Single by Nena

from the album Willst du mit mir gehn
- Language: German
- English title: "Love Is"
- B-side: "Ohne Liebe bin ich nichts"
- Released: 25 February 2005
- Length: 4:53
- Label: Warner
- Songwriters: Nena Kerner; Uwe Fahrenkrog-Petersen;
- Producer: Uwe Fahrenkrog-Petersen

Nena singles chronology
| "Nur geträumt 2002" (2003) | "Liebe ist" (2005) | "Willst du mit mir gehn" (2005) |

= Liebe ist =

2005 single by Nena

"Liebe ist" ("Love Is") is a song by German recording artist Nena. It was co-written and produced along by Uwe Fahrenkrog-Petersen for her 13th studio album, Willst du mit mir gehn (2005). Selected as the album's lead single, it served as the theme song for the Sat.1 telenovela Verliebt in Berlin. Upon its release in February 2005, "Liebe ist" topped the German Singles Chart for two weeks, becoming Nena's second number-one hit, after 1983's "99 Luftballons", and her first chart-topper as a solo artist. The Bundesverband Musikindustrie (BVMI) awarded the song a gold certification for shipping 150,000 units in Germany alone. A remix of "Liebe ist" for American audiences was considered but never surfaced.
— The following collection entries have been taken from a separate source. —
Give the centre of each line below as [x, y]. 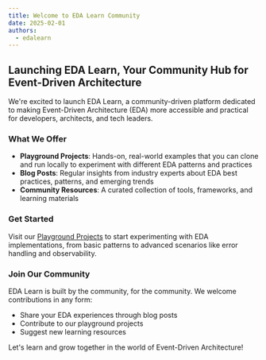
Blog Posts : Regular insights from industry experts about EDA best [129, 173]
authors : [23, 30]
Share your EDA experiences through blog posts [98, 315]
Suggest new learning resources [73, 331]
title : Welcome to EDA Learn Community [74, 15]
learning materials [49, 199]
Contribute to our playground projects [81, 323]
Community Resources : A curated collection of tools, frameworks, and [136, 190]

==Formats and track listings==

German maxi-CD single
| No. | Title | Length |
|---|---|---|
| 1. | "Liebe ist" (radio version) | 3:59 |
| 2. | "Liebe ist" (piano version) | 5:11 |
| 3. | "Ohne Liebe bin ich nichts" | 3:13 |
| 4. | "Liebe ist" (remix) | 5:10 |
| 5. | "Liebe ist" (album version) | 4:53 |

==Charts==

===Weekly charts===

| Chart (2005) | Peak position |
|---|---|
| Austria (Ö3 Austria Top 40) | 2 |
| Europe (Eurochart Hot 100) | 5 |
| Germany (GfK) | 1 |
| Netherlands (Single Top 100) | 60 |
| Switzerland (Schweizer Hitparade) | 8 |

===Year-end charts===

| Chart (2005) | Rank |
|---|---|
| Austria (Ö3 Austria Top 40) | 19 |
| Europe (Eurochart Hot 100) | 77 |
| Germany (Media Control GfK) | 14 |
| Switzerland (Schweizer Hitparade) | 58 |

==Certifications==

| Region | Certification | Certified units/sales |
| Germany (BVMI) | Gold | 150,000^{^} |
^{^} Shipments figures based on certification alone.